## [Exercise objective]
Each entry below should be output exactly, apart from its images.

## [The data]
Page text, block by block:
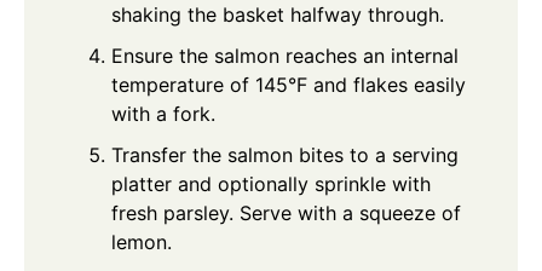
shaking the basket halfway through.
Ensure the salmon reaches an internal
temperature of 145°F and flakes easily
with a fork.
Transfer the salmon bites to a serving
platter and optionally sprinkle with
fresh parsley. Serve with a squeeze of
lemon.
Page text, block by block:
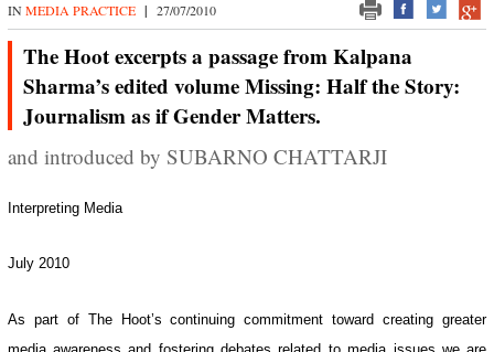
IN MEDIA PRACTICE | 27/07/2010
The Hoot excerpts a passage from Kalpana
Sharma’s edited volume Missing: Half the Story:
Journalism as if Gender Matters.
and introduced by SUBARNO CHATTARJI
Interpreting Media
July 2010
As part of The Hoot’s continuing commitment toward creating greater
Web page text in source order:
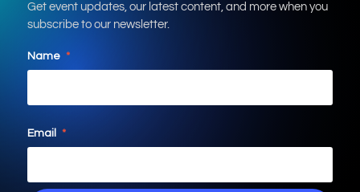
Get event updates, our latest content, and more when you
subscribe to our newsletter.
Name *
Email *
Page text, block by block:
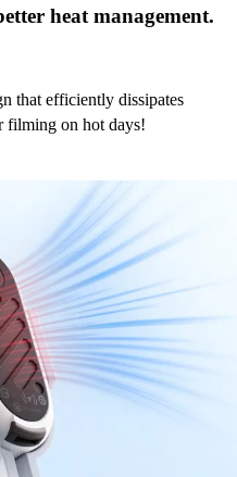
heat management.
that efficiently dissipates
filming on hot days!
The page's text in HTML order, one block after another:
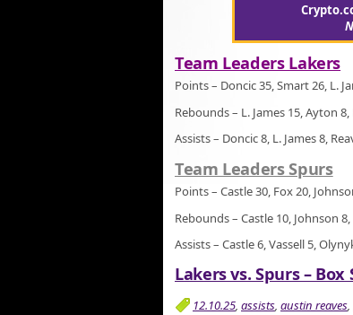
Team Leaders Lakers
Points – Doncic 35, Smart 26, L.
Rebounds – L. James 15, Ayton 8,
Assists – Doncic 8, L. James 8,
Team Leaders Spurs
Points – Castle 30, Fox 20,
Rebounds – Castle 10, Johnson
Assists – Castle 6, Vassell 5,
Lakers vs. Spurs – Box
12.10.25, assists, austin reaves,
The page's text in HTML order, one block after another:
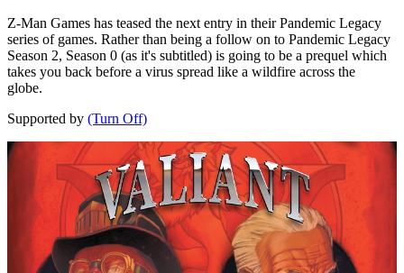
Z-Man Games has teased the next entry in their Pandemic Legacy
series of games. Rather than being a follow on to Pandemic Legacy
Season 2, Season 0 (as it's subtitled) is going to be a prequel which
takes you back before a virus spread like a wildfire across the
globe.
Supported by (Turn Off)
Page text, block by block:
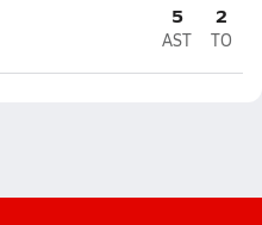
5
AST
2
TO
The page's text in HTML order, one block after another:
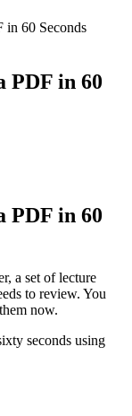
in 60 Seconds
PDF in 60
PDF in 60
a set of lecture
to review. You
now.
seconds using
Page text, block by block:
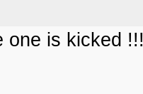
one is kicked
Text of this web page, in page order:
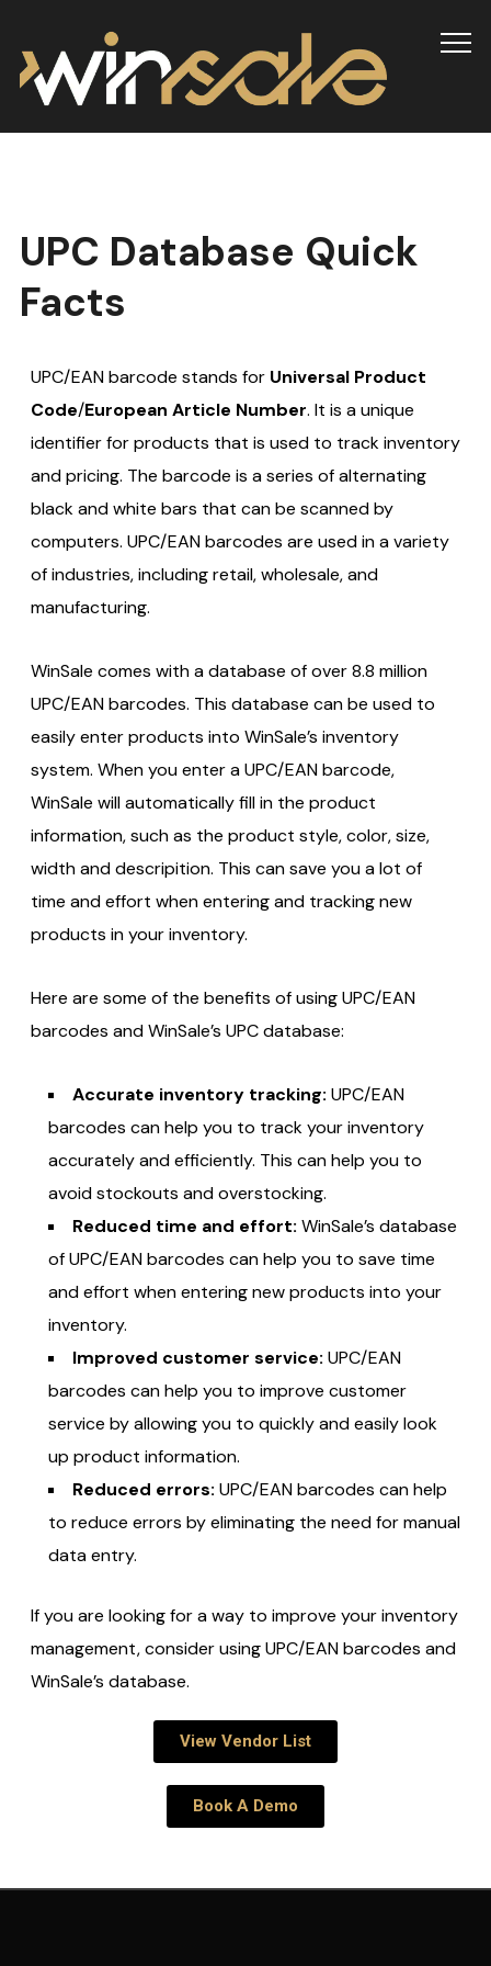
Info
UPC Database Quick
Facts
UPC/EAN barcode stands for Universal Product
Code/European Article Number. It is a unique
identifier for products that is used to track inventory
and pricing. The barcode is a series of alternating
black and white bars that can be scanned by
computers. UPC/EAN barcodes are used in a variety
of industries, including retail, wholesale, and
manufacturing.
WinSale comes with a database of over 8.8 million
UPC/EAN barcodes. This database can be used to
easily enter products into WinSale’s inventory
system. When you enter a UPC/EAN barcode,
WinSale will automatically fill in the product
information, such as the product style, color, size,
width and descripition. This can save you a lot of
time and effort when entering and tracking new
products in your inventory.
Here are some of the benefits of using UPC/EAN
barcodes and WinSale’s UPC database:
Accurate inventory tracking: UPC/EAN
barcodes can help you to track your inventory
accurately and efficiently. This can help you to
avoid stockouts and overstocking.
Reduced time and effort: WinSale’s database
of UPC/EAN barcodes can help you to save time
and effort when entering new products into your
inventory.
Improved customer service: UPC/EAN
barcodes can help you to improve customer
service by allowing you to quickly and easily look
up product information.
Reduced errors: UPC/EAN barcodes can help
to reduce errors by eliminating the need for manual
data entry.
If you are looking for a way to improve your inventory
management,consider using UPC/EAN barcodes and
WinSale’s database.
View Vendor List
Book A Demo
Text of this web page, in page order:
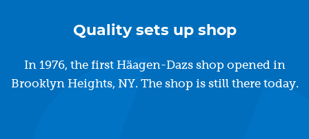
Quality sets up shop
In 1976, the first Häagen-Dazs shop opened in
Brooklyn Heights, NY. The shop is still there today.

## [Answer]
Page text, block by block:
shaking the basket halfway through.
Ensure the salmon reaches an internal
temperature of 145°F and flakes easily
with a fork.
Transfer the salmon bites to a serving
platter and optionally sprinkle with
fresh parsley. Serve with a squeeze of
lemon.
Page text, block by block:
IN MEDIA PRACTICE | 27/07/2010
The Hoot excerpts a passage from Kalpana
Sharma’s edited volume Missing: Half the Story:
Journalism as if Gender Matters.
and introduced by SUBARNO CHATTARJI
Interpreting Media
July 2010
As part of The Hoot’s continuing commitment toward creating greater
Web page text in source order:
Get event updates, our latest content, and more when you
subscribe to our newsletter.
Name *
Email *
Page text, block by block:
heat management.
that efficiently dissipates
filming on hot days!
The page's text in HTML order, one block after another:
Team Leaders Lakers
Points – Doncic 35, Smart 26, L.
Rebounds – L. James 15, Ayton 8,
Assists – Doncic 8, L. James 8,
Team Leaders Spurs
Points – Castle 30, Fox 20,
Rebounds – Castle 10, Johnson
Assists – Castle 6, Vassell 5,
Lakers vs. Spurs – Box
12.10.25, assists, austin reaves,
The page's text in HTML order, one block after another:
Z-Man Games has teased the next entry in their Pandemic Legacy
series of games. Rather than being a follow on to Pandemic Legacy
Season 2, Season 0 (as it's subtitled) is going to be a prequel which
takes you back before a virus spread like a wildfire across the
globe.
Supported by (Turn Off)
Page text, block by block:
5
AST
2
TO
The page's text in HTML order, one block after another:
in 60 Seconds
PDF in 60
PDF in 60
a set of lecture
to review. You
now.
seconds using
Page text, block by block:
one is kicked
Text of this web page, in page order:
Info
UPC Database Quick
Facts
UPC/EAN barcode stands for Universal Product
Code/European Article Number. It is a unique
identifier for products that is used to track inventory
and pricing. The barcode is a series of alternating
black and white bars that can be scanned by
computers. UPC/EAN barcodes are used in a variety
of industries, including retail, wholesale, and
manufacturing.
WinSale comes with a database of over 8.8 million
UPC/EAN barcodes. This database can be used to
easily enter products into WinSale’s inventory
system. When you enter a UPC/EAN barcode,
WinSale will automatically fill in the product
information, such as the product style, color, size,
width and descripition. This can save you a lot of
time and effort when entering and tracking new
products in your inventory.
Here are some of the benefits of using UPC/EAN
barcodes and WinSale’s UPC database:
Accurate inventory tracking: UPC/EAN
barcodes can help you to track your inventory
accurately and efficiently. This can help you to
avoid stockouts and overstocking.
Reduced time and effort: WinSale’s database
of UPC/EAN barcodes can help you to save time
and effort when entering new products into your
inventory.
Improved customer service: UPC/EAN
barcodes can help you to improve customer
service by allowing you to quickly and easily look
up product information.
Reduced errors: UPC/EAN barcodes can help
to reduce errors by eliminating the need for manual
data entry.
If you are looking for a way to improve your inventory
management,consider using UPC/EAN barcodes and
WinSale’s database.
View Vendor List
Book A Demo
Text of this web page, in page order:
Quality sets up shop
In 1976, the first Häagen-Dazs shop opened in
Brooklyn Heights, NY. The shop is still there today.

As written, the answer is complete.